The unprecedented events of Jan. 6, 2021, when a pro-Trump mob stormed the U.S. Capitol to disrupt the certification of President Joe Biden’s victory in the 2020 election, revived interest in the clause among legal scholars. In another case brought by CREW in 2022, a New Mexico court removed from office a GOP county commissioner who had participated in the attack.  Monday’s ruling bars states from enforcing Section 3 against candidates for president or other federal offices, but does not preclude them from enforcing it against state and local officeholders.

Colorado was singled out by CREW as a “good venue” for a 14th Amendment case against Trump because of provisions in its election code requiring only candidates who are eligible to assume office to be placed on the ballot. Challenges in several other states, including Minnesota and Michigan, had been rejected by the courts.

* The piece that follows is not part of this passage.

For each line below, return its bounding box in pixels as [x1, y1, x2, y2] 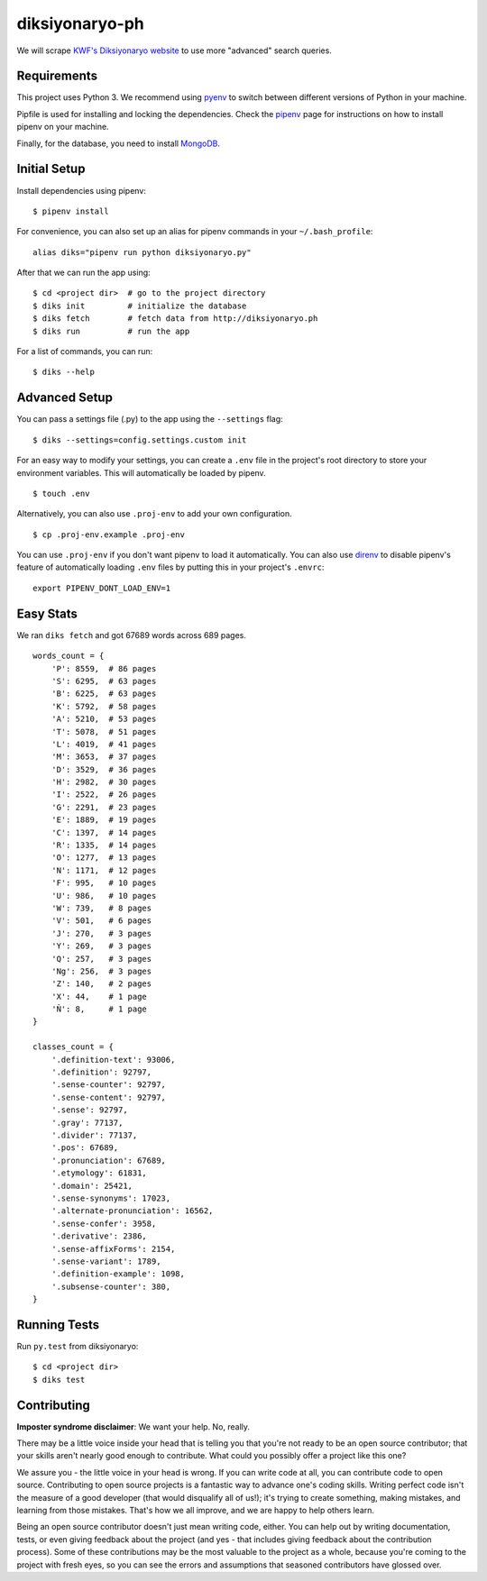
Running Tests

Trump was indicted last year by federal prosecutors who allege that his “pervasive and destabilizing lies” about the 2020 election “targeted a bedrock function of the United States federal government.” That case is still pending, as is a separate election interference case against Trump in Fulton County, Georgia.

In briefs and oral arguments before the U.S. Supreme Court last month, the Colorado plaintiffs had argued that Section 3, like many other measures in the Constitution, is “self-executing,” and that Griffin’s case was wrongly decided. Donald Sherman, CREW’s executive vice president and chief counsel, said Monday that the majority’s interpretation contradicts the consensus view of historians and constitutional scholars.

“The text of Section 3 does not say any of this,” Sherman said. “The majority opinion is reading words into this provision that clearly are not there.”

Proponents of Trump’s disqualification said they will closely scrutinize the court’s opinion and evaluate other ways that Section 3 could be enforced.

“We certainly expect there will be interest in Congress as to whether there is a practical path forward for congressional action,” Bookbinder said. “And we’ll be looking into what other avenues there might be, whether it’s rooted in the 14th Amendment or otherwise, to try to protect democracy from those who have attacked it.”